Stored items from a collection

= = = = = = =

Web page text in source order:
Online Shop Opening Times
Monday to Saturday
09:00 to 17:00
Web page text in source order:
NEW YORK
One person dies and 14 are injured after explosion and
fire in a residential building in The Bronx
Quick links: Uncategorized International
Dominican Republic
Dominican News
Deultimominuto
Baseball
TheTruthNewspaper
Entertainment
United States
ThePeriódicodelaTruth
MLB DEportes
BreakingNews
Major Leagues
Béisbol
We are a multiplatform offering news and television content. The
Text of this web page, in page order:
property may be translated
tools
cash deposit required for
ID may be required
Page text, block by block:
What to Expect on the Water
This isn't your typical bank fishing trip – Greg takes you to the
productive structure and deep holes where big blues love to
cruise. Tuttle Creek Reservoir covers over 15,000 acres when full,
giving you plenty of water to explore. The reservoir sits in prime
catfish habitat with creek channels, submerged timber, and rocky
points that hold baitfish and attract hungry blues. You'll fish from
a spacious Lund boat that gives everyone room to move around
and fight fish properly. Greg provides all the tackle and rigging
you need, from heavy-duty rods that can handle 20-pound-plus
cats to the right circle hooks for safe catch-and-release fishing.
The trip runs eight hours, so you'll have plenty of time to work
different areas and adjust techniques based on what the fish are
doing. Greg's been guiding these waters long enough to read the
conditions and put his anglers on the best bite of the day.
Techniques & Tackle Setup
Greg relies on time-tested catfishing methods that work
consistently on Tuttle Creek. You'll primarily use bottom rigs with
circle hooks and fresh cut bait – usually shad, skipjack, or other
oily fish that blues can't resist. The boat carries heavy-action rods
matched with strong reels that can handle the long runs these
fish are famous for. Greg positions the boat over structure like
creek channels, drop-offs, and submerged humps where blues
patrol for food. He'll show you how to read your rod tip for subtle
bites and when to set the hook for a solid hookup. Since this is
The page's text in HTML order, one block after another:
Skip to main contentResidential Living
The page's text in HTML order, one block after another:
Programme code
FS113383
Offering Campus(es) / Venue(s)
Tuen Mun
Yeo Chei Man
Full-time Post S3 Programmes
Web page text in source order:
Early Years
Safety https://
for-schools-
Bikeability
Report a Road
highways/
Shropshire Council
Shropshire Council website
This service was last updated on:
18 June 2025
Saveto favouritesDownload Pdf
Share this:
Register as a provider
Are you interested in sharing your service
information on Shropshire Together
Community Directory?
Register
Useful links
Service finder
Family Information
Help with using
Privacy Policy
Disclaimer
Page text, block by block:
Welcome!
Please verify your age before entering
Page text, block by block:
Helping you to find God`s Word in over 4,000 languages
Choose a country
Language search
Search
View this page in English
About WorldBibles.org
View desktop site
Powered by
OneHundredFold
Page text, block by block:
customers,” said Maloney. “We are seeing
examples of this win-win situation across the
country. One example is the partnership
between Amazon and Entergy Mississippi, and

= = = = = = =

Exactly reproduce the lines of the entries above, from the one containing "fish are famous" to the very last, and no others.

fish are famous for. Greg positions the boat over structure like
creek channels, drop-offs, and submerged humps where blues
patrol for food. He'll show you how to read your rod tip for subtle
bites and when to set the hook for a solid hookup. Since this is
The page's text in HTML order, one block after another:
Skip to main contentResidential Living
The page's text in HTML order, one block after another:
Programme code
FS113383
Offering Campus(es) / Venue(s)
Tuen Mun
Yeo Chei Man
Full-time Post S3 Programmes
Web page text in source order:
Early Years
Safety https://
for-schools-
Bikeability
Report a Road
highways/
Shropshire Council
Shropshire Council website
This service was last updated on:
18 June 2025
Saveto favouritesDownload Pdf
Share this:
Register as a provider
Are you interested in sharing your service
information on Shropshire Together
Community Directory?
Register
Useful links
Service finder
Family Information
Help with using
Privacy Policy
Disclaimer
Page text, block by block:
Welcome!
Please verify your age before entering
Page text, block by block:
Helping you to find God`s Word in over 4,000 languages
Choose a country
Language search
Search
View this page in English
About WorldBibles.org
View desktop site
Powered by
OneHundredFold
Page text, block by block:
customers,” said Maloney. “We are seeing
examples of this win-win situation across the
country. One example is the partnership
between Amazon and Entergy Mississippi, and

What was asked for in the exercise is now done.